◆ Source records ◆
+--

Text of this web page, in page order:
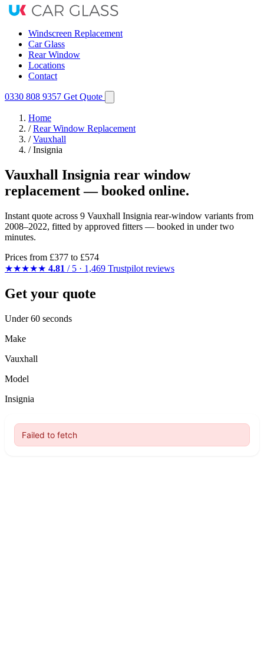
Windscreen Replacement
Car Glass
Rear Window
Locations
Contact
0330 808 9357 Get Quote
Home
/ Rear Window Replacement
/ Vauxhall
/ Insignia
Vauxhall Insignia rear window
replacement — booked online.
Instant quote across 9 Vauxhall Insignia rear-window variants from
2008–2022, fitted by approved fitters — booked in under two
minutes.
Prices from £377 to £574
★★★★★ 4.81 / 5 · 1,469 Trustpilot reviews
Get your quote
Under 60 seconds
Make
Vauxhall
Model
Insignia
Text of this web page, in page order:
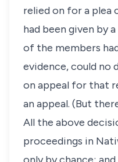
relied on for a plea
had been given by
of the members
evidence, could no
on appeal for that
an appeal. (But
All the above
proceedings in
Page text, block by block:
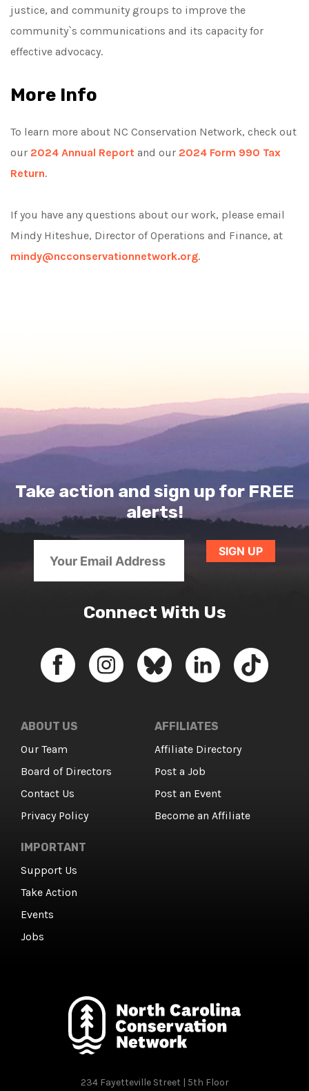
justice, and community groups to improve the
community`s communications and its capacity for
effective advocacy.
More Info
To learn more about NC Conservation Network, check out
our 2024 Annual Report and our 2024 Form 990 Tax
Return.
If you have any questions about our work, please email
Mindy Hiteshue, Director of Operations and Finance, at
mindy@ncconservationnetwork.org.
Take action and sign up for FREE
alerts!
Connect With Us
ABOUT US
Our Team
Board of Directors
Contact Us
Privacy Policy
AFFILIATES
Affiliate Directory
Post a Job
Post an Event
Become an Affiliate
IMPORTANT
Support Us
Take Action
Events
Jobs
234 Fayetteville Street | 5th Floor
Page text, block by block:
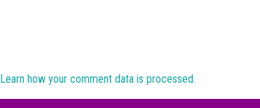
Learn how your comment data is processed.
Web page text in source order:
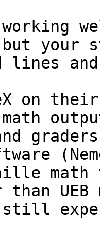
working
your
lines
on
than
still
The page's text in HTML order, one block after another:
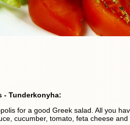
- Tunderkonyha:
for a good Greek salad. All you
cucumber, tomato, feta cheese and
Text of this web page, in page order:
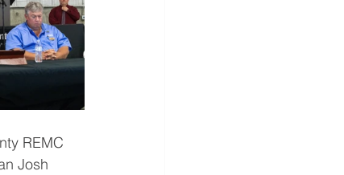
REMC
Josh
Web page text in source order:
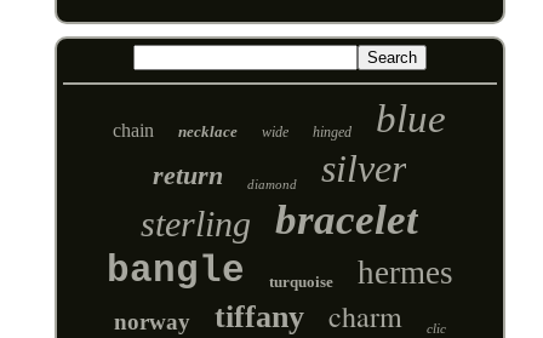
chain necklace wide hinged blue
return diamond silver
sterling bracelet
bangle turquoise hermes
norway tiffany charm clic
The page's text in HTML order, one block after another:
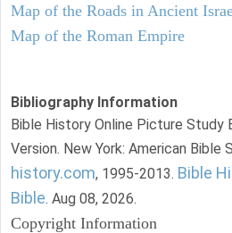
Map of the Roads in Ancient
Map of the Roman Empire
Bibliography Information
Bible History Online Picture Study
Version. New York: American Bible
history.com, 1995-2013. Bible
Bible. Aug 08, 2026.
Copyright Information
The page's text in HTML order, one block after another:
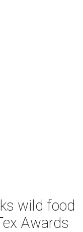
wild food
Awards
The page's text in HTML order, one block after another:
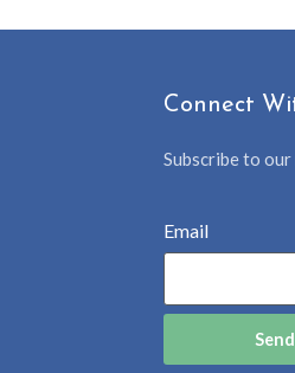
Connect
Subscribe to
Email
Send
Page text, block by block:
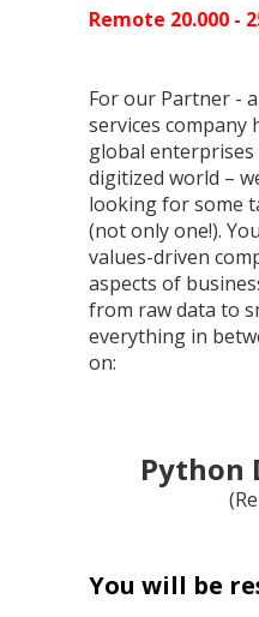
Remote 20.000 -
For our Partner -
services
global enterprises
digitized world –
looking for some
(not only one!).
values-driven
aspects of
from raw data to
everything in
on:
Python
You will be
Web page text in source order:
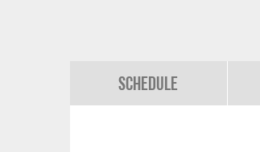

+--

◆ EXERCISE DIRECTIONS ◆
All lines above must be repeated exactly, and the pictures must be omitted.

◆ COMPLETED TASK ◆
Text of this web page, in page order:
Windscreen Replacement
Car Glass
Rear Window
Locations
Contact
0330 808 9357 Get Quote
Home
/ Rear Window Replacement
/ Vauxhall
/ Insignia
Vauxhall Insignia rear window
replacement — booked online.
Instant quote across 9 Vauxhall Insignia rear-window variants from
2008–2022, fitted by approved fitters — booked in under two
minutes.
Prices from £377 to £574
★★★★★ 4.81 / 5 · 1,469 Trustpilot reviews
Get your quote
Under 60 seconds
Make
Vauxhall
Model
Insignia
Text of this web page, in page order:
relied on for a plea
had been given by
of the members
evidence, could no
on appeal for that
an appeal. (But
All the above
proceedings in
Page text, block by block:
justice, and community groups to improve the
community`s communications and its capacity for
effective advocacy.
More Info
To learn more about NC Conservation Network, check out
our 2024 Annual Report and our 2024 Form 990 Tax
Return.
If you have any questions about our work, please email
Mindy Hiteshue, Director of Operations and Finance, at
mindy@ncconservationnetwork.org.
Take action and sign up for FREE
alerts!
Connect With Us
ABOUT US
Our Team
Board of Directors
Contact Us
Privacy Policy
AFFILIATES
Affiliate Directory
Post a Job
Post an Event
Become an Affiliate
IMPORTANT
Support Us
Take Action
Events
Jobs
234 Fayetteville Street | 5th Floor
Page text, block by block:
Learn how your comment data is processed.
Web page text in source order:
working
your
lines
on
than
still
The page's text in HTML order, one block after another:
- Tunderkonyha:
for a good Greek salad. All you
cucumber, tomato, feta cheese and
Text of this web page, in page order:
REMC
Josh
Web page text in source order:
chain necklace wide hinged blue
return diamond silver
sterling bracelet
bangle turquoise hermes
norway tiffany charm clic
The page's text in HTML order, one block after another:
Map of the Roads in Ancient
Map of the Roman Empire
Bibliography Information
Bible History Online Picture Study
Version. New York: American Bible
history.com, 1995-2013. Bible
Bible. Aug 08, 2026.
Copyright Information
The page's text in HTML order, one block after another:
wild food
Awards
The page's text in HTML order, one block after another:
Connect
Subscribe to
Email
Send
Page text, block by block:
Remote 20.000 -
For our Partner -
services
global enterprises
digitized world –
looking for some
(not only one!).
values-driven
aspects of
from raw data to
everything in
on:
Python
You will be
Web page text in source order:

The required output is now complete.